The analysis of the Big Marketing network is quite challenging, because, we do not know when legitimate marketing campaigns were started and when not. Some of the web server traffic is probably just because of the campaigns – which might look quite similar than a DDOS attack to the computer network. The results might actually be the same. When too many people are trying to connect to our customer’s websites, our servers might not be able to handle this burst. Eventually this may lead to a network outage. From a security point of view, these points in time may also hide successful attacks in the shear amount of flow data. There are several hints that some machines might have been illegally accessed via Remote Desktop. For further investigation someone would need syslog data of those machines to identify successful login attempts by unknown individuals using stolen credentials.

 

MC3.3 – Describe the role that your visual analytics played in enabling discovery of the notable events in MC3.1. Describe whether your visual analytics play a role in formulating the questions in MC3.2. Your answer should be no more than 300 words long and may contain up to three additional images.

 

The visual analytics tool was key to identify all notable events. Not explicitly mentioned, it also helped to identify groups of host behaving in a similar way, based on similar underlying time-series data.
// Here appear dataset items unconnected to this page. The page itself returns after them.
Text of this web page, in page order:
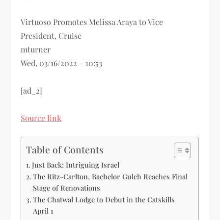
Virtuoso Promotes Melissa Araya to Vice
President, Cruise
mturner
Wed, 03/16/2022 – 10:53
[ad_2]
Source link
Table of Contents
Just Back: Intriguing Israel
The Ritz-Carlton, Bachelor Gulch Reaches Final
Stage of Renovations
The Chatwal Lodge to Debut in the Catskills
April 1
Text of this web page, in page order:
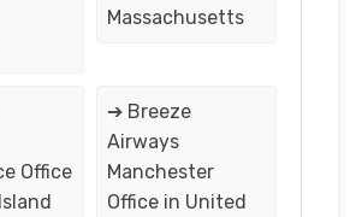
Massachusetts
Office
➔ Breeze
Airways
Manchester
Office in United
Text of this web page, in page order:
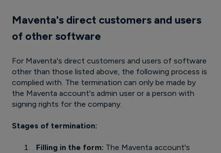
Maventa's direct customers and users
of other software
For Maventa's direct customers and users of software
other than those listed above, the following process is
complied with. The termination can only be made by
the Maventa account's admin user or a person with
signing rights for the company.
Stages of termination:
Filling in the form: The Maventa account's
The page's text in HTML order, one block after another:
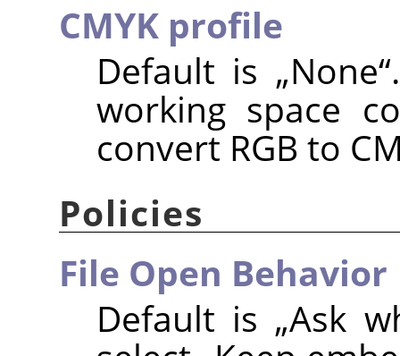
CMYK profile
Default is „None“
working space
convert RGB to
Policies
File Open Behavior
Default is „Ask
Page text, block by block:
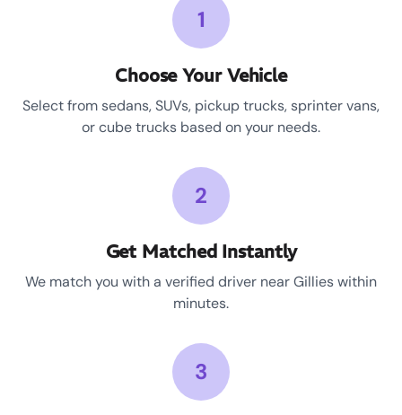
1
Choose Your Vehicle
Select from sedans, SUVs, pickup trucks, sprinter vans,
or cube trucks based on your needs.
2
Get Matched Instantly
We match you with a verified driver near Gillies within
minutes.
3

This information was used to represent clusters in a circular layout using an adapted ClockMap visualization. The thumbnail representation on the left was helpful to spot similar hosts as well. Sadly, we ran out of time, because the tool wasn’t ready until the last day of the challenge deadline. So time was the limiting factor in actually analyzing the whole dataset. However, just with few minutes with the tool, many interesting events could be found. The interactive line chart is also capable of representing different time-series from the related datasets (health and IDS data).